Culcheth High School is a community school for students aged 11–16, located in Warrington, Cheshire. It serves many of the surrounding areas with a student base of over 1,000 students. In 2010, it opened a new £28,000,000 campus, combining the High School and Community Campus in one building.

== Location ==

Culcheth High School is located in Culcheth, a large village in Cheshire approximately 6 miles (10 km) north-east of Warrington, England. Historically it lay within the County of Lancashire. It is the principal settlement in Culcheth and Glazebury civil parish.

== History ==
===Blocks===
When the school first opened in 1931 it was a single block, formerly known as 'A Block'. Over the years several other blocks were opened as the school expanded. The most recent block built was 'G Block'.
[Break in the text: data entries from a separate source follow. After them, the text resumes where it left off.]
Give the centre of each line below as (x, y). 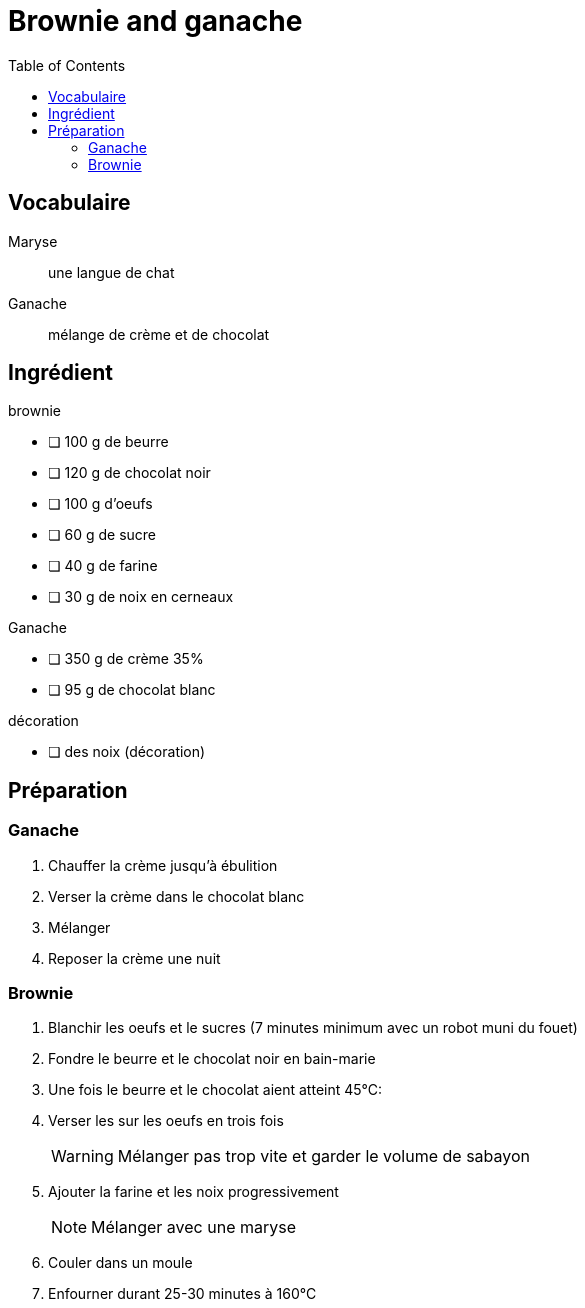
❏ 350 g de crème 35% (126, 659)
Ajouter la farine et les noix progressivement (193, 1192)
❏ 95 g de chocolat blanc (132, 690)
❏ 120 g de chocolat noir (129, 473)
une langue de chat (111, 272)
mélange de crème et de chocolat (159, 334)
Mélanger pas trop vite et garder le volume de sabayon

In 2010 when the new school campus was completed, all but one block of the old school was demolished, G block. G Block went up for sale with the intent for use as a community building.

Now the school has four blocks named after historical figures: S Block (William Shakespeare), K Block (Martin Luther King Jr.), C Block (Marie Curie) & B Block (Isambard Kingdom Brunel).

== Facilities ==
The school has facilities for teaching and recording music, with two suites of electronic instruments linked up to mac minis and a recording studio. For sports the school has: a large multi-use sports hall; an activity studio for use with dance/gym/trampolines; an AstroTurf pitch for all year round football and several rugby pitches and cricket strip. Science labs, technology suites, and ICT rooms are at all levels in the school, which operates a full wireless network for laptops in each department and interactive ICT resources in every classroom. An open-plan restaurant and a cafe are on the ground level.

Being a community campus, the school has a gym and several community rooms which can be hired out by local groups and the community.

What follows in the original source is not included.